- **Data for processing**
-- Opening Marker --

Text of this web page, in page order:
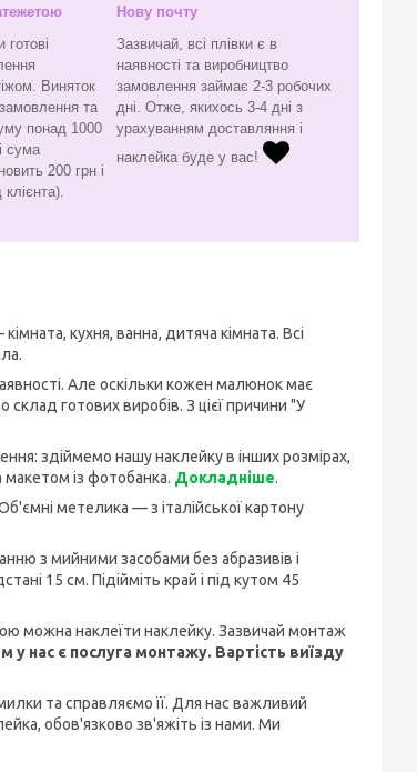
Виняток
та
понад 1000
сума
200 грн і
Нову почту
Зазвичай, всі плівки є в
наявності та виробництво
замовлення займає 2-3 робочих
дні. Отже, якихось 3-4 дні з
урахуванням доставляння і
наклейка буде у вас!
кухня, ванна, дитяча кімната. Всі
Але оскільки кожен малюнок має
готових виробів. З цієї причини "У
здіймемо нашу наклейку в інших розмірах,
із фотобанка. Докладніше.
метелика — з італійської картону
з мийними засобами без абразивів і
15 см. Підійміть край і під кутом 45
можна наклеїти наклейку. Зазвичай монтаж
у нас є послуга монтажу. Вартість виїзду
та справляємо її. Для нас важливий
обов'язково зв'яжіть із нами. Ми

-- Closing Marker --

- **Task goal**
Would you please give the number of lines in the data above that contain the string "наклейку"? Reply with that number only.

- **Your solution**
2